George Paul (1820- 1884)  grew up in Shave Cross and was sentenced to 10 years ‘beyond the seas,’ and  incarcerated in Dorchester Gaol and the  Millbank Penitentiary while awaiting his transportation to Van Diemens Land on the convict ship Theresa .  

There were hundreds of Dorset people, mainly agricultural workers that were transported. There were many men and women removed from Dorset and sent away on convict ships to Tasmania.

This story covers George’s life in Marshwood Dorset where at the age of 24 years his life changed forever when he was found guilty of stealing from a local farmer and from his uncle Aaron Paul a shoemaker in Shave Cross.  George’s punishment reverberated in the local parish and cut deeply into family relationships. The Paul family were well known to Marshwood’s inhabitants and Georges’ fate would have been talked about in the Shave Cross Inn and in nearby cottages and farms.

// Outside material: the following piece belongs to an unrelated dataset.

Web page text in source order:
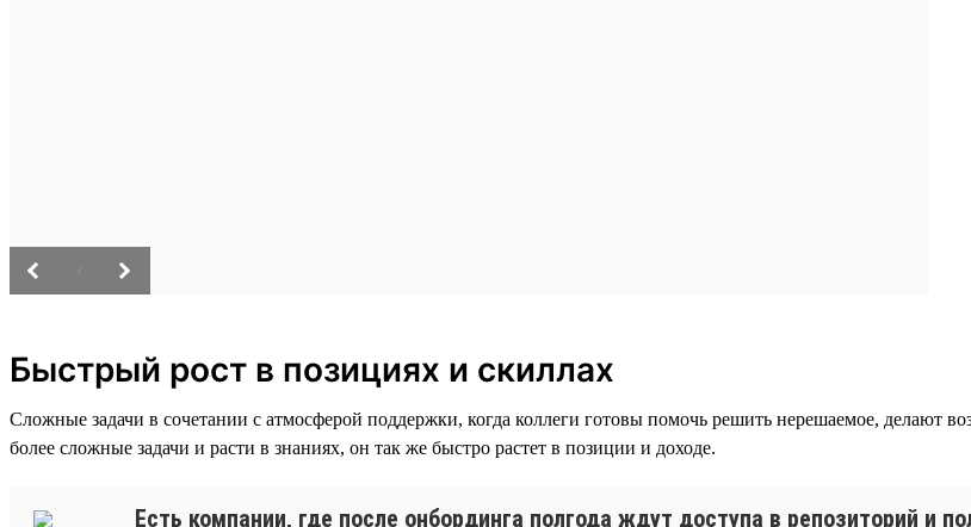
Быстрый рост в позициях и скиллах
Сложные задачи в сочетании с атмосферой поддержки, когда коллеги готовы помочь решить нерешаемое, делают
более сложные задачи и расти в знаниях, он так же быстро растет в позиции и доходе.
Есть компании, где после онбординга полгода ждут доступа в репозиторий и

When George arrived in Hobart, he did work in a convict gang and then served the rest of his punishment labouring for six different masters. After he gained his freedom, he went to the mainland and took part in the goldrush in Ballarat.

At the time of his death in 1884 George was one of those rare individuals, a past- convict, who had lived in three of Australia’s six colonies – Van Diemens Land; Victoria and New South Wales.